Дашкова приняла игру и сделала вид, будто не понимает, за что ее отлучили от особы обожаемой государыни. Исследователи по-разному трактуют роль княгини в деле Хитрово: от полной непричастности до «стояла во главе заговора». Но для отчуждения достаточно было отрывка из «Фарсалии». Ведь тогдашние читатели отличались стойким двуязычием{500} и могли обратиться не к переводу на русский, а к французскому варианту поэмы Лукана. Последний певец республики так проклинал победу Цезаря в битве при Фарсале:
Это тоже речь Катона. Осторожная Дашкова перевела другой фрагмент. Но чтобы понять чувства, владевшие сторонниками ограничения монархии, следовало познакомиться с поэмой целиком. Нет сомнения, что императрица при ее любви к Вольтеру, переведшему Лукана, знала текст. Теперь «Фарсалия» звучала и как упрек, и как угроза.

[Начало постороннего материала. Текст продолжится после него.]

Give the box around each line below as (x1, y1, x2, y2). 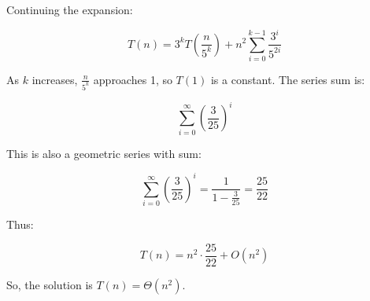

В июне «Невинное упражнение» прекратило свое существование. Первый опыт издательской и журналистской деятельности Дашковой был прерван. Без запрещения со стороны правительства, без выражения малейшего неудовольствия собственно журналом. Однако обстоятельства явно сложились против издателей. Редактор уезжал в Петербург (еще в мае Екатерине Романовне удалось устроить Богдановича переводчиком в штат своего дяди генерала Петра Панина). Меценатка оставалась в Москве, в опале. Но главное – основной читатель тоже покидал Первопрестольную вместе с двором. Узость круга образованной публики диктовала свои законы. Экземпляров издавалось всего двести, и они полностью поглощались придворной, чиновной и университетской средой, также весьма небольшой.
Прощаясь от имени издателей с публикой, Дашкова писала: «Мы радуемся успехам нашего намерения, но более сожалеем, что далее полугода трудами нашими жертвовать вам не можем; и с чувствительной прискорбностью лишаемся собственного своего утешения». Здесь таился туманный намек, в стиле «вреден север для меня». Он охотно расшифровывается исследователями в рамках устойчивой запретительной традиции{501}.
Но намекать, в сущности, было не на что. Крутых мер к княгине не применялось. Технически продолжать журнал в описанных условиях не имело смысла. Однако сам факт опалы запирал уста и налагал на пишущего печать отверженности. Перед нами случай самоограничения (что-то вроде внутренней цензуры), которому человек пера подвергал себя, исходя из личных страхов и атмосферы, царившей в обществе, а не из прямого давления властей. Достаточно намека, косого взгляда, переданного через третьи руки отзыва, и непримиримый Катон-республиканец становится «кротким, как ягненок».
Быстрота, с которой княгиня перешла от оскорбительных для императрицы публикаций к внешней покорности, характеризует не только личность Дашковой, но и время, среду, условность границ, в которых формировался аристократический либерализм.